• Kino
  • Mapa
  • Ogłoszenia
  • Forum
  • Komunikacja
  • Raport

"Zatrudnię studenta". Dlaczego warto pracować na studiach?

Aleksandra Wrona
20 października 2017 (artykuł sprzed 6 lat) 
Praca podczas studiów powoli staje się koniecznością nie tylko ze względów ekonomicznych, ale przede wszystkim zawodowych. Pracodawcy zwracają dużą uwagę na doświadczenie zawodowe. Praca podczas studiów powoli staje się koniecznością nie tylko ze względów ekonomicznych, ale przede wszystkim zawodowych. Pracodawcy zwracają dużą uwagę na doświadczenie zawodowe.

"Jeszcze się w życiu napracujesz" tak powtarzali studentom zatroskani rodzice. Czasy się zmieniły, a obecni studenci dobrze zdają sobie sprawę z tego, że jeśli nie zaczną pracować podczas studiów, to z "napracowaniem się" w przyszłości mogą mieć problem. Pracodawcy coraz częściej wymagają od absolwentów doświadczenia zawodowego, w zamian stwarzają możliwości, żeby je zdobyć.

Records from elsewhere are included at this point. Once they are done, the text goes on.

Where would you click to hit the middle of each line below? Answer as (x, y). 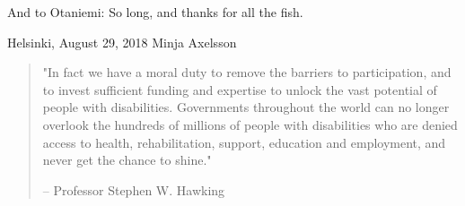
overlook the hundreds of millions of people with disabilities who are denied (250, 124)
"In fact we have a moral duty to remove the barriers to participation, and (247, 72)
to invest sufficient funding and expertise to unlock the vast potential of (240, 89)
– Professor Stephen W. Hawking (134, 189)
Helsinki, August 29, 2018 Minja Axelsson (122, 42)
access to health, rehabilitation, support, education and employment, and (244, 142)
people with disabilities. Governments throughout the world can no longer (246, 107)
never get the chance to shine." (127, 160)
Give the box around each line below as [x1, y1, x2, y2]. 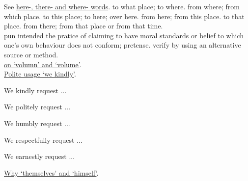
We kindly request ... [4, 85, 67, 95]
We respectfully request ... [4, 134, 83, 145]
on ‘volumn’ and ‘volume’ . [4, 59, 82, 69]
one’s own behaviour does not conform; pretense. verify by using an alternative [4, 40, 241, 50]
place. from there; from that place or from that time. [4, 21, 163, 31]
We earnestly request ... [4, 151, 75, 161]
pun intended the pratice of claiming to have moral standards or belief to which [4, 30, 244, 40]
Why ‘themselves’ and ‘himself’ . [4, 167, 99, 178]
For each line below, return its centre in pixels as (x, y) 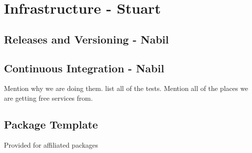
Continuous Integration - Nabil (84, 68)
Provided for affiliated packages (51, 144)
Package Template (51, 124)
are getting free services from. (49, 98)
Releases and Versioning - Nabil (87, 39)
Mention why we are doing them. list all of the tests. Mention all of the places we (126, 88)
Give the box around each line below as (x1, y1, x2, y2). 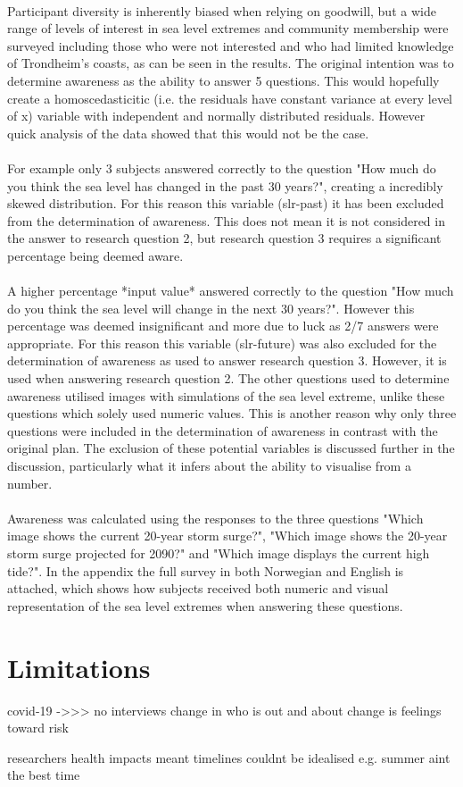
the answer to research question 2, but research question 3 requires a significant (7, 229, 442, 247)
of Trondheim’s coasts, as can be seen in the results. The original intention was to (7, 54, 454, 72)
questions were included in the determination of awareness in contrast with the (7, 421, 438, 440)
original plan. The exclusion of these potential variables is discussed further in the (7, 439, 455, 457)
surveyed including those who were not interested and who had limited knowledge (7, 36, 454, 54)
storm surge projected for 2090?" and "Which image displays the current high (7, 544, 430, 562)
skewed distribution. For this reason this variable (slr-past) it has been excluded (7, 194, 444, 213)
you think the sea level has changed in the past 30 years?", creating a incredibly (7, 176, 443, 195)
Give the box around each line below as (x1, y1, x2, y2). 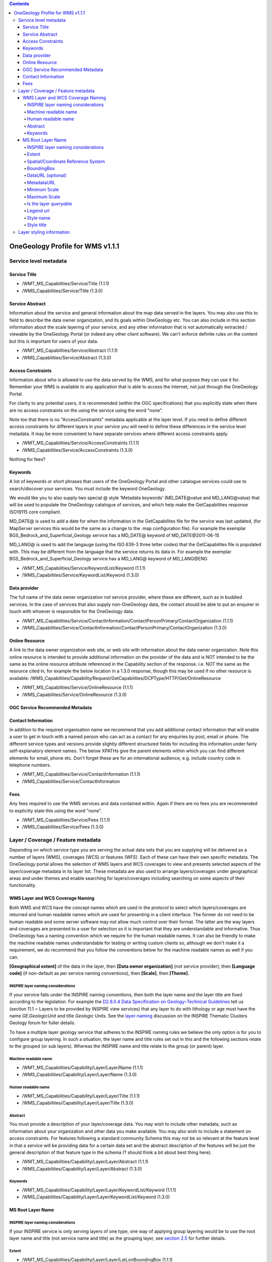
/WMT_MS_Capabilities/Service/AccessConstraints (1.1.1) (22, 440, 140, 446)
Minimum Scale (27, 187, 59, 193)
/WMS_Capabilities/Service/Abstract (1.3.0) (22, 354, 112, 360)
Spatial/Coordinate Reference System (27, 158, 105, 164)
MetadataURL (27, 179, 55, 185)
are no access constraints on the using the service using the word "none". (9, 407, 163, 413)
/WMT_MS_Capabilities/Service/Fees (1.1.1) (22, 817, 110, 823)
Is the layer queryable (27, 200, 73, 206)
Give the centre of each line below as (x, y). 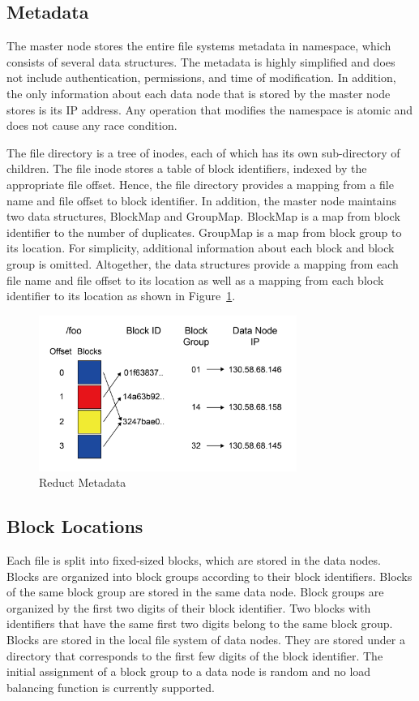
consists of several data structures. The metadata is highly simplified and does (201, 61)
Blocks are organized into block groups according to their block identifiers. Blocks (209, 576)
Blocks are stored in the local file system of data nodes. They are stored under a (206, 639)
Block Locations (75, 526)
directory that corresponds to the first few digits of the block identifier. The (195, 655)
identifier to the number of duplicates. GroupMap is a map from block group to (204, 232)
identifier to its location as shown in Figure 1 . (121, 296)
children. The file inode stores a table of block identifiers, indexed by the (187, 168)
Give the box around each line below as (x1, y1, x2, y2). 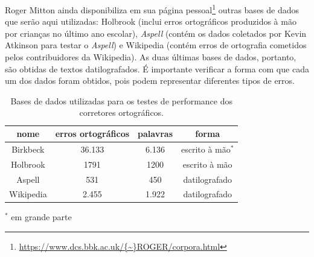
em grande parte (11, 211, 72, 223)
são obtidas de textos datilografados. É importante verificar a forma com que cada (5, 62, 309, 75)
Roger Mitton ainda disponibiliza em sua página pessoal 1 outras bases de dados (5, 2, 300, 16)
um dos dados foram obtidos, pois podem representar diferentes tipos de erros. (5, 74, 295, 87)
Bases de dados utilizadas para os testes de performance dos (10, 94, 233, 107)
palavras (138, 127, 173, 139)
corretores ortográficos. (79, 106, 164, 119)
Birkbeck (11, 142, 45, 155)
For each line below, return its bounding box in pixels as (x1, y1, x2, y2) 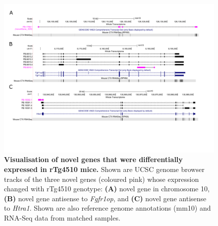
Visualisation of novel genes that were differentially (4, 154, 183, 165)
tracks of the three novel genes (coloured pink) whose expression (4, 173, 199, 184)
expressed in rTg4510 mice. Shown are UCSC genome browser (4, 164, 205, 174)
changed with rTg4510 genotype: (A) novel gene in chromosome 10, (4, 183, 210, 194)
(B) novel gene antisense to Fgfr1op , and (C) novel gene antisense (4, 193, 207, 203)
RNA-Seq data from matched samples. (4, 212, 120, 223)
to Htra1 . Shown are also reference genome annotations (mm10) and (4, 203, 211, 213)
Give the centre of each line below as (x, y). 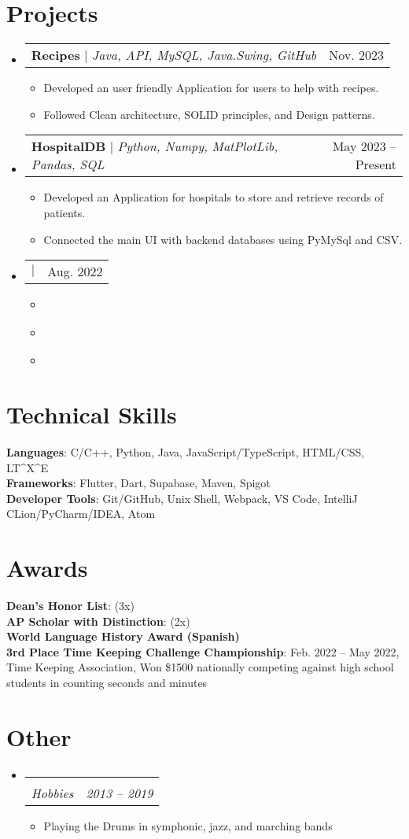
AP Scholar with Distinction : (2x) (98, 621)
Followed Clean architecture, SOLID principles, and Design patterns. (209, 114)
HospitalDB (68, 146)
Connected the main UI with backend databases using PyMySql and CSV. (223, 239)
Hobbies (52, 793)
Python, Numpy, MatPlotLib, (198, 146)
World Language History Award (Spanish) (123, 636)
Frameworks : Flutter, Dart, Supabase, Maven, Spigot (138, 483)
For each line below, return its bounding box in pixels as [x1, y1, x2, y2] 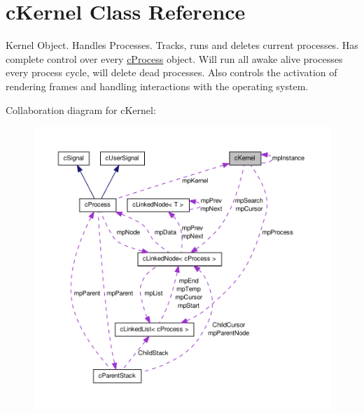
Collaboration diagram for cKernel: [6, 102, 156, 117]
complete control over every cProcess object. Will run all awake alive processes [6, 51, 343, 66]
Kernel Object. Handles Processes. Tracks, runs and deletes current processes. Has [6, 38, 358, 52]
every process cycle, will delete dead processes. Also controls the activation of [6, 65, 337, 80]
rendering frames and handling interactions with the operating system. [6, 78, 309, 93]
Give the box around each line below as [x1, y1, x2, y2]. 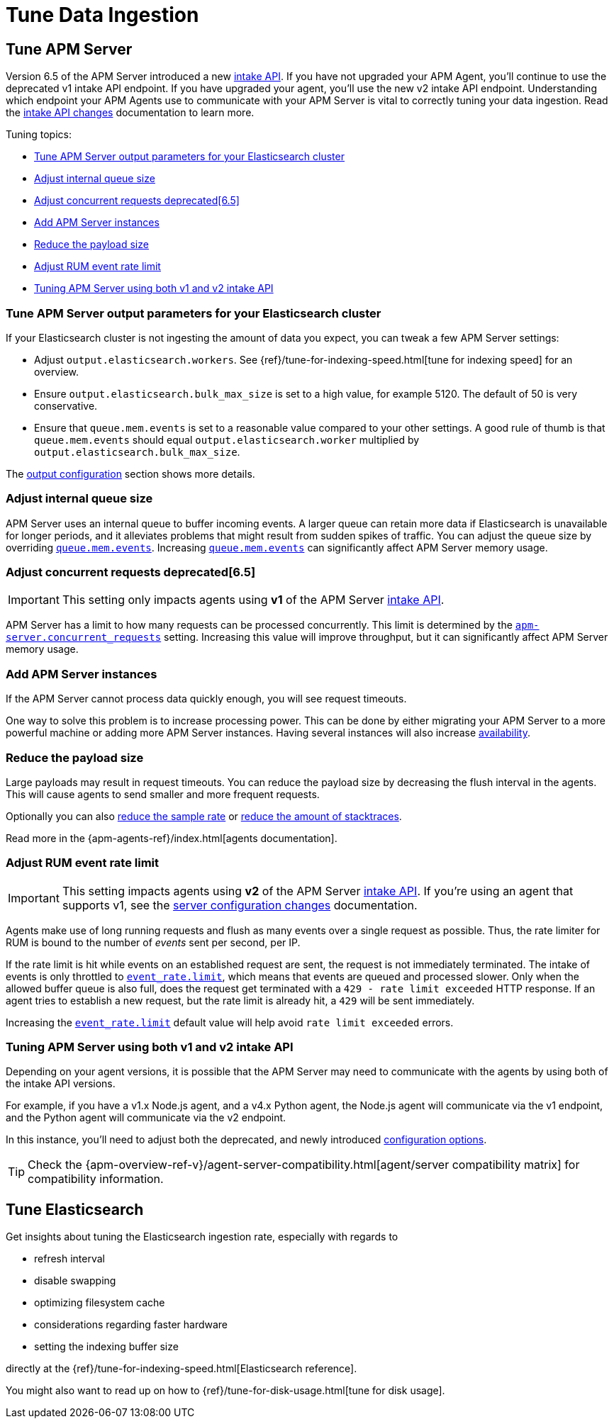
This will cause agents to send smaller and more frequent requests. [6, 787, 320, 800]
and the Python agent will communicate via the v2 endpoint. [6, 1111, 286, 1124]
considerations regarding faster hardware [34, 1318, 228, 1331]
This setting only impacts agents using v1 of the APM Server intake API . [62, 593, 445, 607]
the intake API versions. [6, 1077, 116, 1090]
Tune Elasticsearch [6, 1200, 144, 1218]
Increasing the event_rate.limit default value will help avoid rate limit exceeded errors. [6, 1016, 454, 1028]
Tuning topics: [6, 128, 72, 141]
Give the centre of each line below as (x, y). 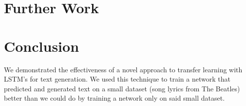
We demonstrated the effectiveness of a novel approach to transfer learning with (123, 69)
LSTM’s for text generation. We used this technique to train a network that (117, 79)
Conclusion (42, 46)
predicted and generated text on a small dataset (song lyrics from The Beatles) (122, 88)
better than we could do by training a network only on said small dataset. (114, 98)
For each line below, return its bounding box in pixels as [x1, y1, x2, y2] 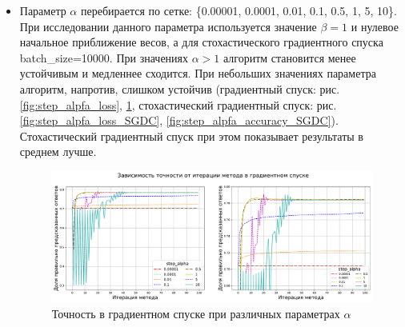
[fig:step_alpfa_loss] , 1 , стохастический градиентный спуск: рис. [19, 96, 337, 113]
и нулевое [351, 18, 399, 34]
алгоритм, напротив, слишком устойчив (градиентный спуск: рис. [19, 80, 340, 97]
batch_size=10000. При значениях [19, 49, 189, 66]
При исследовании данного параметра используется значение [19, 18, 317, 34]
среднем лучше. [19, 143, 97, 160]
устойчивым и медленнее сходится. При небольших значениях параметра [19, 65, 376, 82]
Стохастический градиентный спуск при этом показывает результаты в [19, 127, 363, 144]
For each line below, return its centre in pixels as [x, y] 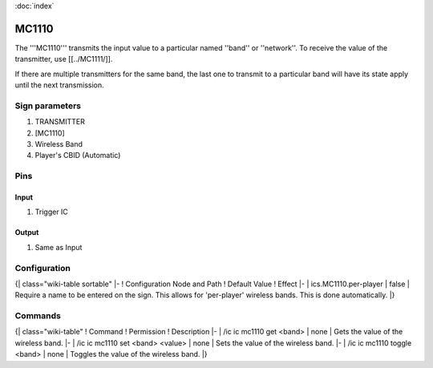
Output [27, 233]
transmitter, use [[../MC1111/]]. [64, 59]
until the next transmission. [59, 85]
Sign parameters [48, 106]
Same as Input [59, 247]
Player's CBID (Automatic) [78, 156]
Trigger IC [51, 212]
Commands [38, 316]
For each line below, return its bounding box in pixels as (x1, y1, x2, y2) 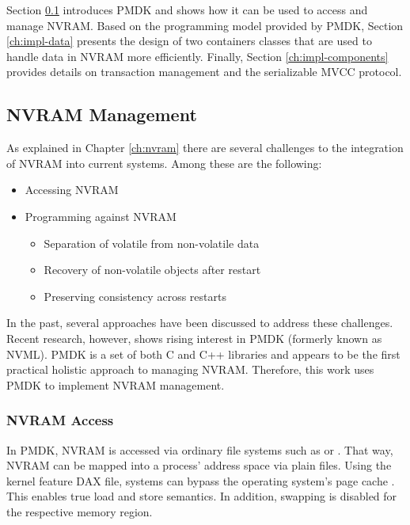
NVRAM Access (6, 410, 114, 430)
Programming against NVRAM (25, 207, 177, 224)
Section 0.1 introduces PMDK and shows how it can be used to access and (6, 2, 368, 17)
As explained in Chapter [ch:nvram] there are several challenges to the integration (6, 139, 404, 156)
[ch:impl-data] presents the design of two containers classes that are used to (6, 32, 372, 49)
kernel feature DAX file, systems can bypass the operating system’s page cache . (6, 472, 395, 489)
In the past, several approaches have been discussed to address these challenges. (6, 314, 393, 331)
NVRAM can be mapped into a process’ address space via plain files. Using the (6, 457, 392, 474)
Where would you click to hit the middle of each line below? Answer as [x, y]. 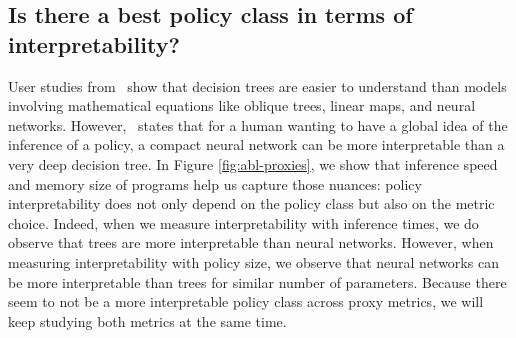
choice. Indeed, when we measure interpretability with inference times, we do [243, 222]
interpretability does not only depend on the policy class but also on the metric [251, 203]
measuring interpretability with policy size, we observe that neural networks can [253, 261]
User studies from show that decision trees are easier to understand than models [257, 85]
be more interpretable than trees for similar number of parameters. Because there [257, 281]
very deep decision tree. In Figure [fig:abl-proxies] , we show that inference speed [253, 163]
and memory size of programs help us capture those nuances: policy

- Dziś pracodawcę trzeba czymś zainteresować, a jak to zrobić, jeżeli nie robiło się nic. Rynek pracy pokazuje, że większe szanse na znalezienie zatrudnienia mają osoby, dorabiające wieczorami w kawiarniach niż te z kilkoma dyplomami. Dla przyszłego pracodawcy sam fakt podjęcia pracy, to, że kandydat wykazał się punktualnością, dyscypliną i umiejętnością utrzymania posady jest wskazówką, jaki to będzie pracownik. Pracodawca mając do wyboru dwóch absolwentów, spośród których jeden może pochwalić się doświadczeniem w pracy, a drugi nie, wybierze tego pierwszego - mówi Barbara Słabicka-Łukasz, specjalista ds. rekrutacji, Jobhouse Sp. z o.o.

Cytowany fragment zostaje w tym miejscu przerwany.